Merak ediyor cevabı bu şehir ve camia... Cengiz Günaydın’ın şok iddiası öyle kulak arkası edilecek türden olmadığı için.
Ne demişti Günaydın geçen hafta bir hatırlayalım: “Son 10 yılda Samsunspor’a ödenen paralar ile İzlanda’nın dış borcu silinirdi. Samsunspor’a her sene 30 milyon veriyorlar. Öte yandan, Manisaspor çırpınıyor…”
Bu sözleri sarf eden Günaydın herhangi biri değil. Karagümrükspor Başkanı olmasının yanında, Türkiye 2. Ligi Kulüpler Birliği Başkanı aynı zamanda.
Tüm Türkiye’de hayli ses getiren bir röportajda ortaya attı bu iddiayı Günaydın.
Daha neler neler söyledi…
Ama Samsunspor’u öncelikle alakadar eden kısım bu.
Nerede ise bir hafta geçti bu sözlerin ardından…
İlginçtir, Samsunspor kanadından tek bir ses çıkmadı şu dakikaya kadar.
İddiayı doğrulayan…
Yada Günaydın’ın maksadını ve haddini aştığına dair herhangi bir tepki.
Hangi şekilde olursa olsun, vahim ve düşündürücü bir durum bu.
Lafı eğip bükmeye hiç gerek yok…
Doğru ise; bu kulüpte son yıllarda başkanlık yapanların hepsi zan altında kalmıştır demek… Kulübün son ekonomik durumu ortada çünkü…
Sukut ikrardan mı geliyor, diye düşünmeden edemiyor insan.
Yanlış ise; bu kulübün, haklarını koruması gereken güçlü ve ikna edici bir iradeden yoksun olduğunun bir kez daha görüldüğü için.
Şimdi değilse, ne zaman varlığını hissettirecek Samsunspor’un başkanı ve yönetenler… Ne zaman Samsunspor’u kamuoyunun karşısında zor duruma düşüren bir gelişme karşısında tavır geliştirebilecek…
Cevabı bulunmalıdır bu iddianın.
Camianın hakkı bu!
DEĞİL DAVUT AĞBİ
Sorun sadece Samaras’ta mı başkan? diye sormuş, gazetemizin spor müdürü Davut Aktaş. Kendi bakış açısı ile de sorunun cevabını da aramış yaptığı yorum ile…

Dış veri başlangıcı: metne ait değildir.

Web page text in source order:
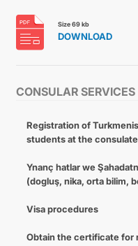
CONSULAR SERVICES
Registration of
students at the consulate
Ynanç hatlar we
(dogluş, nika, orta bilim,
Visa procedures
Obtain the certificate for
Size 69 kb
DOWNLOAD

Adanaspor maçını Samaras’ın kaçırdığı son dakika pozisyonu üzerinden anlatma kolaycılığı ve kurnazlığına kaçma yanlışına düşmemeli kimse bir kere.
İkna edici olmaz. İnandırıcı da!
Oyunun tamamını domine eden konuk ekibe yazık olurdu, o boş pozisyondaki top gol olmuş olsaydı eğer.
Var bunlar futbolda evet.
Ama bizim aramaya çalıştığımız şey başka. Onun için baktığımız yerde başka olmalı.
Ramazan’ın oyuna girdiği son bölüme kadar, varlığından söz edilebilir miydi Samsunspor’un? Hiç ev sahibi ekip olduğunu hissettirdi mi o ana kadar?
Ramazan sonrası ise sakın kimseyi yanıltmasın.
Bir planın parçası değildi oyun.
Tamamen doğaçlamaydı.
Taraftar da iteleyince, coşkuyu hatırladı oyuncular. Hepsi bu.
Çık(a)mayan iki bek… Silik orta saha ve gol bölgesine dahi yaklaşamayan hücum oyuncuları ile daha iyisi beklenemezdi ki!
İlk iki için yetersizlik olduğu bir gerçek.
Ama daha çoğu formsuzluklar ile ilgili bu can sıkıcı durum. Oyuncuların kendi standartlarının gerisinde oynamalarından… Yoksa ilk 6’ya çok uzak bir kadro yok elde.
Dahası da var. En önemlisi…
Yanlış kadro mühendisliği gibi…
Birbirinin muadili oyuncuların transferinin anlattığı bu!
Davut Aktaş’ın “soru-yorum”una bir katkıda bulunma arayışıydı kısaca bu yazı.